Miller DR (Center for Health Quality, Outcomes, & Economic Research, Bedford VAMC), Christiansen CL
(Center for Health Quality, Outcomes, & Economic Research, Bedford VAMC), Palnatti M
(Center for Health Quality, Outcomes, & Economic Research, Bedford VAMC), Lafrance JP
(Center for Health Quality, Outcomes, & Economic Research, Bedford VAMC), Pogach L
(Center for Healthcare Knowledge Management, East Orange VAMC), Cunningham F
(Pharmacy Benefits Management Medication Safety Center, Hines VAMC)
Meta-analyses of clinical trials published in 2007 reported increased risk of myocardial infarction (MI) with rosiglitazone use, but methodologic concerns and other studies cast doubt on these findings. In response to this safety signal, the Veterans Affairs (VA) Pharmacy Benefits Management Medication Safety Center (VAMedSAFE) and affiliated researchers studied this issue to inform and guide policy decisions.
To evaluate MI risks associated with rosiglitazone and pioglitazone, a rapid analysis of VA data was conducted in fall 2007 followed by a comprehensive new-user follow-up study completed in summer 2008. Using the Diabetes Epidemiology Cohorts, a national registry of VA patients with diabetes, we identified 162,215 patients first prescribed rosiglitazone or pioglitazone from 2000 to 2004. After excluding those with past MI or cardiac surgery, renal disease, or chronic heart failure and stratifying the sample by diabetes medication history (lines), we calculated propensity scores in each line and matched rosiglitazone and pioglitazone initiators to patients initiating other diabetes medication. MI risk was estimated using Cox regression models.

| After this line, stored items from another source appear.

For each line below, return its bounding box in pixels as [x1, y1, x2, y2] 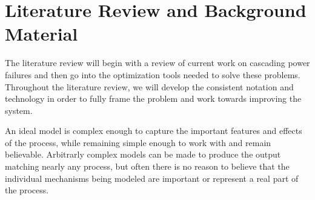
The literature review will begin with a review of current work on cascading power [5, 56, 310, 69]
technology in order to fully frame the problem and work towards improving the [5, 92, 302, 105]
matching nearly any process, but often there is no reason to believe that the [5, 160, 290, 173]
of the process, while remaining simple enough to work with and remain [5, 136, 271, 148]
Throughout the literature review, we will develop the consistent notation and [5, 80, 294, 93]
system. [5, 104, 33, 116]
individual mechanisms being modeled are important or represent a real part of [5, 172, 299, 184]
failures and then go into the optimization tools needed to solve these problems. [5, 68, 300, 81]
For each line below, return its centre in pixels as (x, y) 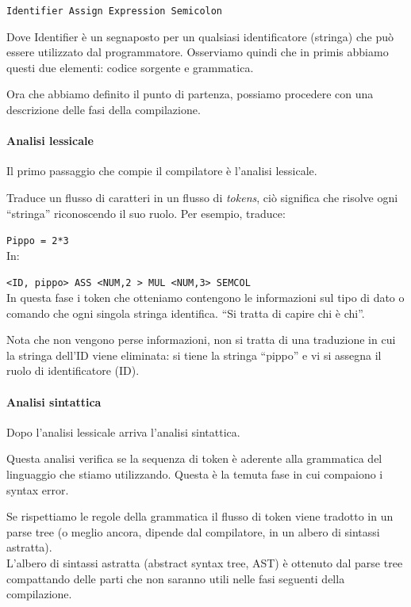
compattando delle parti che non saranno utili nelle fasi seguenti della (176, 578)
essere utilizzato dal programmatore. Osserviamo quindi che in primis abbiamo (198, 52)
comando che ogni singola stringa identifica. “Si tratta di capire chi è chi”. (186, 313)
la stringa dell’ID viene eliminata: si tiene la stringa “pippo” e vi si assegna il (194, 355)
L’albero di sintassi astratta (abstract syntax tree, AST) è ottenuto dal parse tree (205, 563)
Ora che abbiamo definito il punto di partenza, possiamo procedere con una (190, 94)
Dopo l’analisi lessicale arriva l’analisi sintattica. (123, 431)
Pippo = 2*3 (38, 241)
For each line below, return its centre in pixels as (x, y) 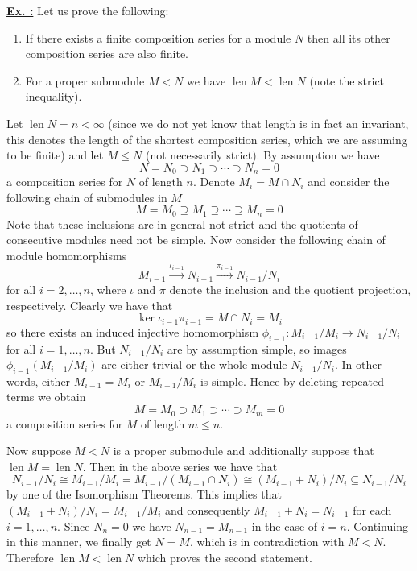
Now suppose (39, 451)
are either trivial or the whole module (194, 364)
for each (372, 509)
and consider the (349, 182)
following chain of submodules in (87, 197)
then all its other (349, 37)
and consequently (207, 509)
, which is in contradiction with (267, 542)
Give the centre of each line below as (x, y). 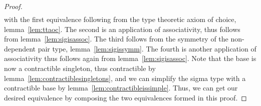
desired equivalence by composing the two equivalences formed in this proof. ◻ (125, 97)
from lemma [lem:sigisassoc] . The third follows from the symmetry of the (116, 39)
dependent (20, 48)
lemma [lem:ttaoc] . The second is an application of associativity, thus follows (122, 29)
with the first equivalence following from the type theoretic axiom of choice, (120, 19)
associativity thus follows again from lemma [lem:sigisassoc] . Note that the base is (130, 58)
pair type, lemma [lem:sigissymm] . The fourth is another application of (147, 48)
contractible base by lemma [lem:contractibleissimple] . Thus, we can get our (121, 88)
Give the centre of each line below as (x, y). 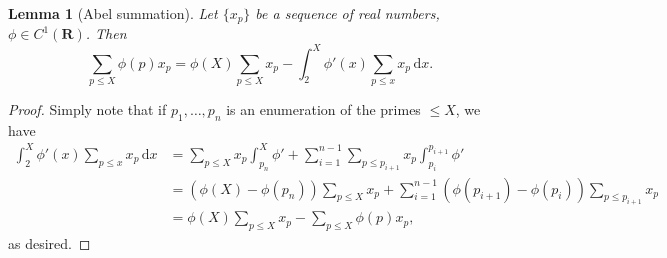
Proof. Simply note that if (87, 108)
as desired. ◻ (49, 243)
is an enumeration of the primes (323, 108)
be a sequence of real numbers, (347, 13)
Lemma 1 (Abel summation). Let (113, 13)
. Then (106, 33)
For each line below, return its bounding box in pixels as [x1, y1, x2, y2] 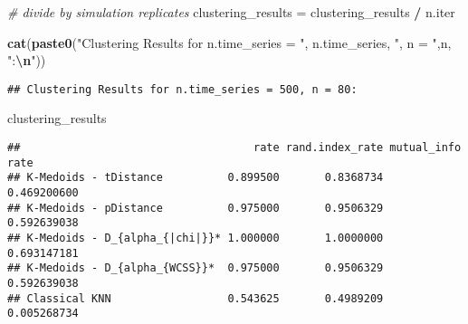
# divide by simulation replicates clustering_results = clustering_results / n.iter [7, 3, 455, 21]
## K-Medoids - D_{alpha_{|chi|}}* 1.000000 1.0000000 [7, 231, 384, 244]
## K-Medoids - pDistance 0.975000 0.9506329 [7, 201, 384, 214]
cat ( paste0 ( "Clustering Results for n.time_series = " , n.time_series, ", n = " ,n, [7, 33, 452, 52]
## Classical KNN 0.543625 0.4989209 [7, 291, 384, 305]
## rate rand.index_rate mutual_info [7, 141, 462, 155]
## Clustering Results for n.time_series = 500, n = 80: [7, 82, 358, 96]
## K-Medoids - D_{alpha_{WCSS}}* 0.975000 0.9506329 [7, 262, 384, 275]
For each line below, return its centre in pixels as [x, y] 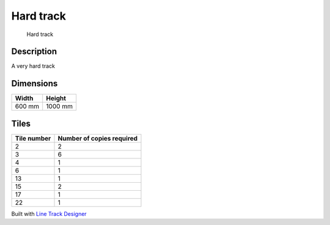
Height [56, 98]
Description [34, 52]
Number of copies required [97, 138]
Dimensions [35, 83]
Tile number [33, 138]
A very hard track [33, 66]
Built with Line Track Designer [49, 213]
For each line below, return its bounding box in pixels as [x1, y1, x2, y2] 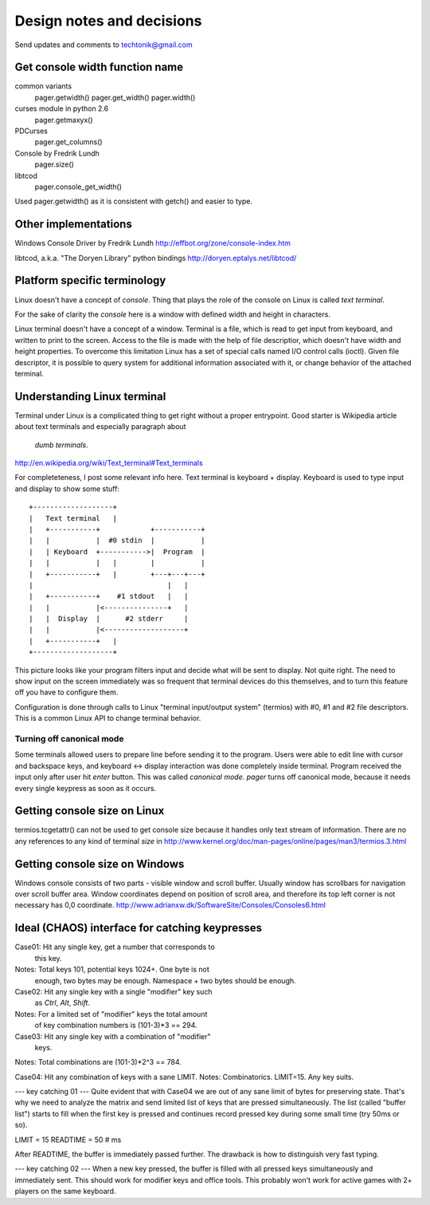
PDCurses [14, 126, 48, 136]
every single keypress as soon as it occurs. [14, 783, 157, 793]
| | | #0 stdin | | [29, 536, 206, 545]
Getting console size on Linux [14, 804, 165, 817]
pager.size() [34, 159, 75, 169]
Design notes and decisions [14, 12, 202, 30]
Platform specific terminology [14, 274, 166, 287]
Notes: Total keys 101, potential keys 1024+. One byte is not [14, 965, 210, 975]
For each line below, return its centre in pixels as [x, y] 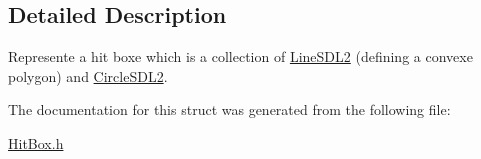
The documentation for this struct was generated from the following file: [229, 109]
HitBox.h [36, 142]
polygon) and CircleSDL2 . [88, 75]
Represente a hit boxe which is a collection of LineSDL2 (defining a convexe [240, 56]
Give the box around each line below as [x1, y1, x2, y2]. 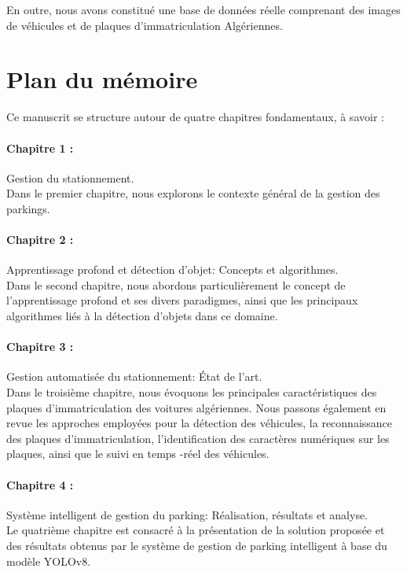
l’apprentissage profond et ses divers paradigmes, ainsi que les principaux [6, 292, 358, 308]
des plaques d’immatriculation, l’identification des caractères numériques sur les [6, 430, 390, 446]
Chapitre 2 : [6, 231, 74, 248]
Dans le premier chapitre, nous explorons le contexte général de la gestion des [6, 185, 380, 201]
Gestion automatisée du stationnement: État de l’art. [6, 368, 262, 385]
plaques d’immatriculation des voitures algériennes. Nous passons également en [6, 399, 387, 415]
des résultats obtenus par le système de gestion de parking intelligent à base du [6, 537, 387, 553]
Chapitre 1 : [6, 139, 74, 156]
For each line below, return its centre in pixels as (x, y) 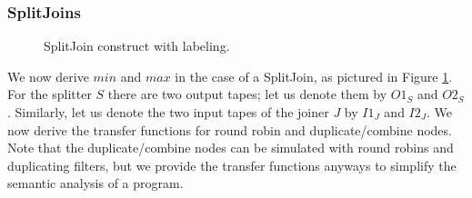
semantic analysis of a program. (95, 183)
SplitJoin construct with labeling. (137, 46)
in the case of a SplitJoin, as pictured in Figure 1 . (314, 76)
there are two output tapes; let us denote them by (247, 94)
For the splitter (50, 94)
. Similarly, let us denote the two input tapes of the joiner (168, 112)
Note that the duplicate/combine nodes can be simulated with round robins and (231, 148)
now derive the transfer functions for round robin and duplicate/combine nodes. (230, 129)
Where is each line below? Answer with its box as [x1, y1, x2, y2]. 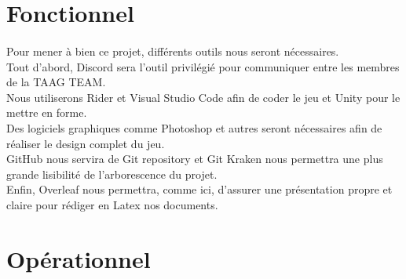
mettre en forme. [6, 104, 87, 121]
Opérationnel [6, 242, 151, 274]
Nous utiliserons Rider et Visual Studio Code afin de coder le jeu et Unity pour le [6, 89, 401, 105]
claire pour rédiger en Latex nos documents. [6, 196, 218, 212]
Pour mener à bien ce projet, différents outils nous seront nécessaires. [6, 42, 339, 59]
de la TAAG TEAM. [6, 74, 106, 90]
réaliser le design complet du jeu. [6, 135, 165, 151]
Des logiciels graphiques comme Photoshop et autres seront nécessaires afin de [6, 119, 382, 136]

Rosiglitazone and pioglitazone were prescribed most often as 3rd line agents following metformin and sulfonylurea (41%). In this line, the hazard ratios (HR) and 95% confidence intervals for MI from the comprehensive study were 0.99 (0.88-1.11) for rosiglitazone and 0.80 (0.65-0.98) for pioglitazone relative to insulin initiators, and 1.24 (1.02-1.52) for rosiglitazone versus pioglitazone. Results were similar across the other lines (1st line, 2nd line, insulin supplement) with HRs for rosiglitazone close to 1.0 and for pioglitazone at or below 1.0, except for a small risk increase for rosiglitazone when prescribed with insulin. Results from the initial rapid analysis were similar to those from the comprehensive study and were used in revising VA Criteria for Non-formulary Use of Thiazolidinediones in November 2007.
These studies provide little evidence for increased MI risk with rosiglitazone use but suggest that there may be slightly lower risk with pioglitazone use.
This demonstrates how collaboration between VA researchers and VAMedSAFE in evaluating medication safety signals using VA data can provide both rapid and scientifically rigorous results to serve policy needs.